I called upon the IBD family on Twitter and Instagram to see how they describe their own personal fatigue. Here are some of the responses:

“Imagine your car being on empty and you put $5 worth of gas in the tank until you’re running on fumes. Then you put $5 worth of gas again, and you continue this process for months at a time…while sometimes running out of gas completely multiple times along the way.”

“Having to run a consistent marathon without stopping while carrying a toddler in the front and a backpack with a week’s worth of supplies on your back…in flats.”

“Mentally feeling like you have the energy to do simple tasks, but your body physically won’t let you. Knowing I need to walk 100 feet to get in my work building and having to give myself a pep talk to do it because I’m not sure I’ll make it without having to sit down.”

“You’re tired from being tired. You are just over everything and the day drags on and on. A nap doesn’t help because you “waste” your day, but the truth is you can’t even take a shower because the thought is way too much energy.”

“Like you’re walking with ankle and wrist weights on 24/7. There are days I feel like I’m walking through a fog so dense in my head I can touch it.”

“When I think of chronic fatigue for me it means faking being well. When getting out of bed or getting a shower is an accomplishment or needing to rest after taking a shower. No matter how much sleep you get you still wake up tired. Chronic illness fatigue is physical, mental, and emotional exhaustion.”

“Trying to motivate yourself when you’re fatigued and having brain fog is how I imagine swimming in syrup or molasses would be.”

“It’s the feeling of exhaustion, hopelessness, and loss. You’re beaten down from managing your condition and the various negative side effects that come with it on top of trying to function in whatever role you’re trying to play on a daily basis (for me: wife, mother, employee, and friend). It’s trying to make the most out of life but knowing you’re limited. It’s mourning the person you once were and want to be at that time. It’s physically, mentally, and emotionally draining.”

“I explained the fatigue to my students that just thinking about lifting my legs to walk or the mechanics of moving my limbs is exhausting…let alone the act of doing it. Everything feels heavy.”

 “Down to the bone, exhaustion in my core, something that is impossible to push through.”

“I like it’s like first trimester fatigue! But, with no end in sight and nothing hopeful to show for the symptoms like a baby!”

“Like your body is made of bricks. Your mind knows you need to get up and do something—change over the laundry, send an email, but your mind cannot make your body move.”

“Living in a constant state of exhaustion. No amount of sleep or rest seems to shake it.”

“For me…I would describe chronic illness fatigue as KNOWING your car has no more fuel and having to get out and push it home yourself.”

“Heaviness in my body. Just surviving, not thriving. Frustrating because I want to do more things but can’t always.”

“Being tired as soon as you wake up, until you go to bed. Never fully feeling rested. Planning naps throughout a day. Heavy eyes. Mood swing when beyond exhausted.”

“Like constantly living under 10x gravity.”

“Like someone pulled the plug out.”

“Like moving through the mud. It can also creep up on you when you least expect it, sort of like this year’s global pandemic—all encompassing and has no sympathy.”

“Like I’m wearing 100 pounds worth of sandbags that don’t go away even when I get lots of sleep.”

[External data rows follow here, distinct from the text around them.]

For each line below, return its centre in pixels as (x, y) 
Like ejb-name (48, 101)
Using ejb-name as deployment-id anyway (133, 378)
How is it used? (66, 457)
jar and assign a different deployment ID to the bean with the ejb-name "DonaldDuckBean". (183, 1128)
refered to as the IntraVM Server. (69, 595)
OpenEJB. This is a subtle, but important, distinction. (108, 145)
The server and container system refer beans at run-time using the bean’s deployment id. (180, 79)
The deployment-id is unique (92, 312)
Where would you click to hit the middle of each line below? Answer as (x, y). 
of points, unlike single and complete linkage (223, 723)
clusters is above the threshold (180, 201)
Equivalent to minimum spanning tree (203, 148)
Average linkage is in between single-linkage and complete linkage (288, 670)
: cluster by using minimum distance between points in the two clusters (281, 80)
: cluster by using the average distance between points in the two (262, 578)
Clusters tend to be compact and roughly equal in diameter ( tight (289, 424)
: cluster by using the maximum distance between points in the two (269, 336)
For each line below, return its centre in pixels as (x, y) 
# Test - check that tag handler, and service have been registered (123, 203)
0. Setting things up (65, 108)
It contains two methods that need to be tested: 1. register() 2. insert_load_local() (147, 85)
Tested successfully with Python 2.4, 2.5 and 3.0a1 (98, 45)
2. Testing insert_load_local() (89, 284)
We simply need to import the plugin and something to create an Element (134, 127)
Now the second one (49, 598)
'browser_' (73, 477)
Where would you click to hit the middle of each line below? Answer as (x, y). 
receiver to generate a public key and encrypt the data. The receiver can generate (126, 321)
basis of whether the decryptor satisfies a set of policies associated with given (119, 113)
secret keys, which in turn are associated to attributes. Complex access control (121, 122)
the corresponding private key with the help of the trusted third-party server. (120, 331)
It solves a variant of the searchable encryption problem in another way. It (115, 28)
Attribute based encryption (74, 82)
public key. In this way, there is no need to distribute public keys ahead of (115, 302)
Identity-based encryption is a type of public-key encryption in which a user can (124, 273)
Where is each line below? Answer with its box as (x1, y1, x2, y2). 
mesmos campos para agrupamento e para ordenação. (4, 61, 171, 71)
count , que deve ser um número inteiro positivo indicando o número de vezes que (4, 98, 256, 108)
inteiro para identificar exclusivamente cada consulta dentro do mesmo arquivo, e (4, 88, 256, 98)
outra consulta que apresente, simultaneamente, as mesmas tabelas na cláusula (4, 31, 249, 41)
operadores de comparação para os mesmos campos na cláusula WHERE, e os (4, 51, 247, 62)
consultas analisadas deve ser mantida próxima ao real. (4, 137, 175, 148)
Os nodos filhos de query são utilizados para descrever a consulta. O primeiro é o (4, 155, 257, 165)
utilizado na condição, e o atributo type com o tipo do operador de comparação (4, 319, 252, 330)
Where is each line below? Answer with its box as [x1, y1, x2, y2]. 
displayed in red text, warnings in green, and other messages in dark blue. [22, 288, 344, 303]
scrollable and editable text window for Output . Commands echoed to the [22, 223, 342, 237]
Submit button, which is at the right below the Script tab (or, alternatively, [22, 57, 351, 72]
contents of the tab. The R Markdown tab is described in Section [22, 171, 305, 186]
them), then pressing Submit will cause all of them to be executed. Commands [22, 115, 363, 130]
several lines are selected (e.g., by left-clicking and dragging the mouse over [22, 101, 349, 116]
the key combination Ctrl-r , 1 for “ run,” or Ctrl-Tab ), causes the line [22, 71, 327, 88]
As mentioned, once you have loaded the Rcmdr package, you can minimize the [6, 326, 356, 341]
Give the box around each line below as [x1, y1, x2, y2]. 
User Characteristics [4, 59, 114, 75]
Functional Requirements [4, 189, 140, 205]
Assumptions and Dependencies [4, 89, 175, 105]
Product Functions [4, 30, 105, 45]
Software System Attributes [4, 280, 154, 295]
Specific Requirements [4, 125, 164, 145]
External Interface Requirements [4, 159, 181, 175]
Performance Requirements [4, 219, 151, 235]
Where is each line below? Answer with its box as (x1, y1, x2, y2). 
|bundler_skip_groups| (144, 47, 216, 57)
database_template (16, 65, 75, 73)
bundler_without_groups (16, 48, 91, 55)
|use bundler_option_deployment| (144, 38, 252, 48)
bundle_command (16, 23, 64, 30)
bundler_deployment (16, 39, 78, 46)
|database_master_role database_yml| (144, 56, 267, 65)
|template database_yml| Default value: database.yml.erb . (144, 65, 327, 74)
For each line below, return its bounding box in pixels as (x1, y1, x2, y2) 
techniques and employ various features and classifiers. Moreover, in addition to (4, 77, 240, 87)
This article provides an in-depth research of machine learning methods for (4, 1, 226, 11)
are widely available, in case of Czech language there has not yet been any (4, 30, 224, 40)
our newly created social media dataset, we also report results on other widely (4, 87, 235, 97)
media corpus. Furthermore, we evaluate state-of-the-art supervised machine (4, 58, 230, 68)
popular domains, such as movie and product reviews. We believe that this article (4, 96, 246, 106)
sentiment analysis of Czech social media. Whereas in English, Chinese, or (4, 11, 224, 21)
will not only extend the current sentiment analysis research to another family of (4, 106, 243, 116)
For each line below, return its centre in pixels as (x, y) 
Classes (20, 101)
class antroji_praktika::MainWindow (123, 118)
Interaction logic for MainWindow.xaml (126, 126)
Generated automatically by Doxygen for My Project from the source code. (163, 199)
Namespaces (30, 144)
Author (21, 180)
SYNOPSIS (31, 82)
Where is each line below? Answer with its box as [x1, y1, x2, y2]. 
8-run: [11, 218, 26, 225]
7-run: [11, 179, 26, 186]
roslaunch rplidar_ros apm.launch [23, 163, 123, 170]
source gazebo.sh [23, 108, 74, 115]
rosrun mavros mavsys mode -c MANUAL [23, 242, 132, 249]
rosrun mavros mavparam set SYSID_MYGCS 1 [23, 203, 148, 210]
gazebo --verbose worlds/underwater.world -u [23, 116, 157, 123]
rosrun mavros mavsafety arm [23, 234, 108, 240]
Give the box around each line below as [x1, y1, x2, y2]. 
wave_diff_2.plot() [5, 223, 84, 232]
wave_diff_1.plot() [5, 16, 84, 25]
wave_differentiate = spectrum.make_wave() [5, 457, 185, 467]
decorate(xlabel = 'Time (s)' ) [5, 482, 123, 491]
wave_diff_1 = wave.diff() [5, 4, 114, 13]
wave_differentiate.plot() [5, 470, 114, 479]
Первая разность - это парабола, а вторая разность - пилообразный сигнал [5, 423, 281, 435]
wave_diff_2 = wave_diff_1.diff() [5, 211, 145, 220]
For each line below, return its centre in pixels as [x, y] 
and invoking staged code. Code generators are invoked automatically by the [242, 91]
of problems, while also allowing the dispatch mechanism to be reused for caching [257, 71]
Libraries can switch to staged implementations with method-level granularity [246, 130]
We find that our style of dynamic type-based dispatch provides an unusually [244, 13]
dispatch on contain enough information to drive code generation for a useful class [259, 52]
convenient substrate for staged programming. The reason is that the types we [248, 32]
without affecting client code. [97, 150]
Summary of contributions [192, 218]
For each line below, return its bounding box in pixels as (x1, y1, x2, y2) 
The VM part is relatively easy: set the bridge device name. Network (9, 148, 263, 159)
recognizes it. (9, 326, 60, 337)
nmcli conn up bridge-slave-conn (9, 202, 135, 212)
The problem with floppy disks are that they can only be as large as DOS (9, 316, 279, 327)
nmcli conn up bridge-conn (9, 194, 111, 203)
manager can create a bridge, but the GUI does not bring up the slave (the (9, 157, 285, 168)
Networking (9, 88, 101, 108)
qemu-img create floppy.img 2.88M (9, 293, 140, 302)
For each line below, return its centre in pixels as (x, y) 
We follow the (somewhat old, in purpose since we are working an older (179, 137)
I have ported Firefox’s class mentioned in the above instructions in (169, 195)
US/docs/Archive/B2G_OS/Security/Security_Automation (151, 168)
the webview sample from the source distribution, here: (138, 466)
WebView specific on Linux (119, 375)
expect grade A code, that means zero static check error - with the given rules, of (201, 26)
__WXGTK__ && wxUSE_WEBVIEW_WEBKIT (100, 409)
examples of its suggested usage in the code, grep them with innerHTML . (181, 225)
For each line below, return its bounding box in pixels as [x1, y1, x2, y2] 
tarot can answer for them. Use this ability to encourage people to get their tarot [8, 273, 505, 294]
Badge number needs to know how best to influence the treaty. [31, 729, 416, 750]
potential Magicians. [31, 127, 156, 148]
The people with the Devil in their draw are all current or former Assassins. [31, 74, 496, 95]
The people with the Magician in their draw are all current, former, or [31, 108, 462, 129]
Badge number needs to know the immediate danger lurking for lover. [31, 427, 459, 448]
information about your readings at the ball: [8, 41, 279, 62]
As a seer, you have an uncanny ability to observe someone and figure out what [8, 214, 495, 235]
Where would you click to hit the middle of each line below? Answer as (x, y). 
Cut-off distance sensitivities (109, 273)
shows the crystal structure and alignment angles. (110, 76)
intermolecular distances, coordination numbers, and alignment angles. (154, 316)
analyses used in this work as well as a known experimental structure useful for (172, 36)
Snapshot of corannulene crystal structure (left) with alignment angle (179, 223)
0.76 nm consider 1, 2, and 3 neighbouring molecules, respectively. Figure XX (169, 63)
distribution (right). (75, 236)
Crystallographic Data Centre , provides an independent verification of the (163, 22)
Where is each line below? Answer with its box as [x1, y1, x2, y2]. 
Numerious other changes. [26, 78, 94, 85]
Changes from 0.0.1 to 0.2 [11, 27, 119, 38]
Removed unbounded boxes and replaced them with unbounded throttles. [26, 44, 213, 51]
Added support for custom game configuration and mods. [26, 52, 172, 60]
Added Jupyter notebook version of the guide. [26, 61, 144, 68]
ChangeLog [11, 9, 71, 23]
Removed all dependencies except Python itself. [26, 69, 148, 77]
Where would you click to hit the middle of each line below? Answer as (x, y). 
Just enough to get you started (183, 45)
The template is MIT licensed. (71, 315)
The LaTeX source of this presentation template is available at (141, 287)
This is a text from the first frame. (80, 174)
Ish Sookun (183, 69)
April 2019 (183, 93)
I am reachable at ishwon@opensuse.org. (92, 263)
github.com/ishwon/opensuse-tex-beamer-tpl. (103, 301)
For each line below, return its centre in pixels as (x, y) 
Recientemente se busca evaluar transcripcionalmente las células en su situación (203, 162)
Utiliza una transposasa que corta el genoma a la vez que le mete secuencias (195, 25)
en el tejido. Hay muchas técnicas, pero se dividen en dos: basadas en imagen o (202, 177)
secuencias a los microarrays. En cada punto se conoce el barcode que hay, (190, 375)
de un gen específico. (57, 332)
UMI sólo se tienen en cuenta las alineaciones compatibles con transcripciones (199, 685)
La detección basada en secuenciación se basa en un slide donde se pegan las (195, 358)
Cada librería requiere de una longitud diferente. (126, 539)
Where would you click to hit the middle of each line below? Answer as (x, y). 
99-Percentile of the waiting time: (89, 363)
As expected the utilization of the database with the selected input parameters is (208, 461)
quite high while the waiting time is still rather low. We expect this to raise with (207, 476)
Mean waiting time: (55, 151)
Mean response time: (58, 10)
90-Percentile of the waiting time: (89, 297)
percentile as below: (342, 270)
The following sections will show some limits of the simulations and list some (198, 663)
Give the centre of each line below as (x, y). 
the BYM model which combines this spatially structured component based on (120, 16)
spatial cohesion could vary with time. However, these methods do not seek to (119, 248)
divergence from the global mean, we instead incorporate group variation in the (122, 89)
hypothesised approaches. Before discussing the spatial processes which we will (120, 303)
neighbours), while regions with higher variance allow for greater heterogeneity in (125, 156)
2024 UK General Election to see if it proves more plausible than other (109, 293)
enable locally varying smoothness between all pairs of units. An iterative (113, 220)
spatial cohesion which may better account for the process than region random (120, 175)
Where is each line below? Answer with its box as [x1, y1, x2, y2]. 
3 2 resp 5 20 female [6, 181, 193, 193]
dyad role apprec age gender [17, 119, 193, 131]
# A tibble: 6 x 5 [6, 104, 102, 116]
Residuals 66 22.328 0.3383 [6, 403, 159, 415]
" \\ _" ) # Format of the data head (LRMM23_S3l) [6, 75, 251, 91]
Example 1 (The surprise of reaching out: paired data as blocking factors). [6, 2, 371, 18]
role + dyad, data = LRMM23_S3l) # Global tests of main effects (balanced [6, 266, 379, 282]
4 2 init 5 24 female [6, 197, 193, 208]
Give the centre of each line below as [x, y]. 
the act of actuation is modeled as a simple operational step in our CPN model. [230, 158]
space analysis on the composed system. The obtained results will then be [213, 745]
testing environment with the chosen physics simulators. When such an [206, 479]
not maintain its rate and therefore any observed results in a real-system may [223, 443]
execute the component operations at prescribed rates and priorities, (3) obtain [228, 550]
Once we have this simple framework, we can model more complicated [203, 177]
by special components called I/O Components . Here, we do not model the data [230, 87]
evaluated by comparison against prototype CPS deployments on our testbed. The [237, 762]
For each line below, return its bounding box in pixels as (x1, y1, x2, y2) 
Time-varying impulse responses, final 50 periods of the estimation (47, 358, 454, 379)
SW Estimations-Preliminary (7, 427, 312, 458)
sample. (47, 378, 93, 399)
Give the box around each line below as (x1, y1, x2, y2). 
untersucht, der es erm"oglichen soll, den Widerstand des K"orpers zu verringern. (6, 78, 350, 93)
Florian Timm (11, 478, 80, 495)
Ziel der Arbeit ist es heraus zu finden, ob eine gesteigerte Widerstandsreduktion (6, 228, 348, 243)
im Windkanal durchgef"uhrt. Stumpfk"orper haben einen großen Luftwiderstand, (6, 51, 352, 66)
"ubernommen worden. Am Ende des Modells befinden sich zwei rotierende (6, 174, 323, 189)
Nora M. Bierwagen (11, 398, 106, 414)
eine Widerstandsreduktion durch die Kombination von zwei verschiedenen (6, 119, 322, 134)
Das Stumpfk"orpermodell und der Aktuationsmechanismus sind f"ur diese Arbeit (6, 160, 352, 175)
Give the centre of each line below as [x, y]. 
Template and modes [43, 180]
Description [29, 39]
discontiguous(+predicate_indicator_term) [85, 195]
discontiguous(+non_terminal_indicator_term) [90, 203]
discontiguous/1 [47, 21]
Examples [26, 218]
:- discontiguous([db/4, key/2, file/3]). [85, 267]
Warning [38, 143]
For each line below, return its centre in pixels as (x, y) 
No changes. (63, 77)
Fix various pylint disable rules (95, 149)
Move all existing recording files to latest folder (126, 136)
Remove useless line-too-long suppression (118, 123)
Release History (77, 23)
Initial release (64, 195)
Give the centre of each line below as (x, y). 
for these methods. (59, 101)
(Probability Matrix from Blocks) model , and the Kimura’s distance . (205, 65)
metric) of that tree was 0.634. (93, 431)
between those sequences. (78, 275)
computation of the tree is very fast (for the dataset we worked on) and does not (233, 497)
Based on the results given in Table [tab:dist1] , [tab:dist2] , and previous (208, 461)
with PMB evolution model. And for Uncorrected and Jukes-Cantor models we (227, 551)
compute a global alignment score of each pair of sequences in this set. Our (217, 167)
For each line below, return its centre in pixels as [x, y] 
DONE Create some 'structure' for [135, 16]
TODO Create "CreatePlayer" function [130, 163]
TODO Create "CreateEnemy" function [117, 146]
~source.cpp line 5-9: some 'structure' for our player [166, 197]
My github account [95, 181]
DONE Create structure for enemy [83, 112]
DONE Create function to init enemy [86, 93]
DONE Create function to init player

“Waking up and still being tired. No amount of coffee can fix this tired.”

Stop the comparison game

After reading these descriptions, my hope is that the next time you try and compare your fatigue or tiredness to someone with a chronic illness you pause and be selective of your words. Of course, everyone is entitled to be and feel tired, but it’s not an even playing field energy-wise when you’re a healthy, able-bodied person. Coffee, naps, and sleeping in help most of the population feel energized and re-charged, but fatigue with chronic illness is often untouchable. A full night’s rest can still leave you feeling exhausted. A coffee may have no impact. A nap may cause the fatigue to be even more pronounced. As an IBD mom, it can be frustrating to hear someone without a chronic illness try and diminish my personal struggles by equating them to theirs when there is truly no comparison.